Goal of the exercise: Where does the string "technology" appear in the records? Copy every line that contains it.

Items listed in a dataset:

┌──

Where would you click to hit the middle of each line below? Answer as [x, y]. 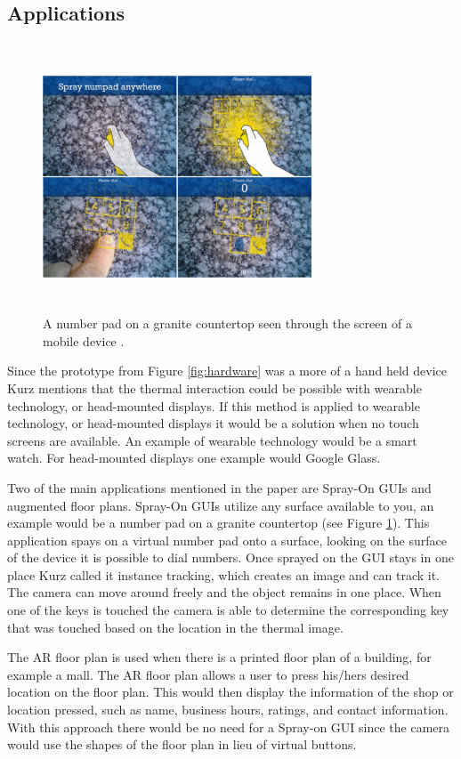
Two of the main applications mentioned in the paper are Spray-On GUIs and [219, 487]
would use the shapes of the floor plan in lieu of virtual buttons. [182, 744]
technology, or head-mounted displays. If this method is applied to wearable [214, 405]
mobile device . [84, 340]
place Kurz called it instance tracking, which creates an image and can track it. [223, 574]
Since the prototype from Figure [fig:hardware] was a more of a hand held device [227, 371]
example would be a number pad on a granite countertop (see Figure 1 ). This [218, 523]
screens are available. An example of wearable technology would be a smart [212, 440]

└──

Answer space:
technology, or head-mounted displays. If this method is applied to wearable [214, 405]
screens are available. An example of wearable technology would be a smart [212, 440]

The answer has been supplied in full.